As with bad leaders, the removal of bad script elements and rituals is more cumbersome than their adoption. Rather than grasp the nettle, groups put up with nannying scripts or performative charades for decades.

What's the solution?

Firstly, funnel potential changes through the periodic group conscience process (once a year is usually enough). Unless there is a circumstance necessitating a major discussion (e.g. a venue-related problem), redirect anyone with a Bright Idea to the group conscience process. Reserve business meetings for questions of implementation of the structure and content already agreed, not for alteration of the structure and content.
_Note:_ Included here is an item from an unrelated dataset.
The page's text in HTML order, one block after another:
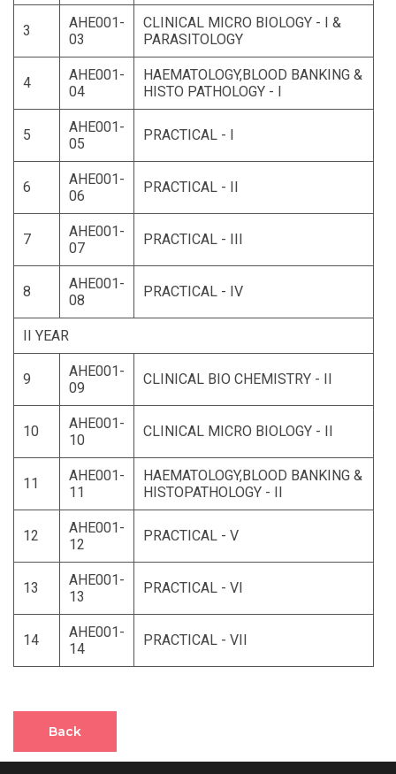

Secondly, garner written proposals (furnished with grounds that reference the traditions, concepts, or other literature) well in advance of a group conscience meeting. This prevents the opportunistic conversion of a passing feeling or gripe into a proposal. Only the most dogged of axe-grinders actually wants to commit their thoughts to paper.

Thirdly, the competent officers (see above) work with proposers to ensure that the proposals are well reasoned and well documented. Sometimes a bad idea can be turned into a good one or at least a reasonable one. Sometimes a bad idea can be presented as part of a range of alternatives. The group will usually then make the right decision, whilst the individual, even if their idea does not make it through, rightly feels that the group has thoughtfully considered their idea.

Fourthly, if there are lots of ideas (too many for a single group conscience), conduct a simple online poll amongst group members to see which ones interest people. Rank the ideas by popularity. Pick the top two, three, or four. Anything of marginal or singular interest will fail at this point. 

Fifthly, discuss at a group conscience meeting that is time-limited and scheduled away from the usual time of the meeting (if adjacent, well before not after, to avoid bored interlopers). Anything that doesn't make it into the first half-hour or hour of discussion cannot be that important.

Sixthly, vote one month later, not on the spot. This avoids rash decisions, tyranny by the minority, and unwisely going along with bad ideas to 'keep the peace'.